» Exercise objective
All lines in the material containing the word "Representative" need to be copied.
★ ★ ★ ★ ★ ★ ★
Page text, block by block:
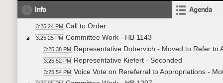
Info Agenda
3:25:24 PM Call to Order
3:25:25 PM Committee Work - HB 1143
3:25:38 PM Representative Dobervich - Moved to Refer to
3:25:52 PM Representative Kiefert - Seconded
3:25:54 PM Voice Vote on Rereferral to Appropriations -
★ ★ ★ ★ ★ ★ ★
» Expected answer
3:25:38 PM Representative Dobervich - Moved to Refer to
3:25:52 PM Representative Kiefert - Seconded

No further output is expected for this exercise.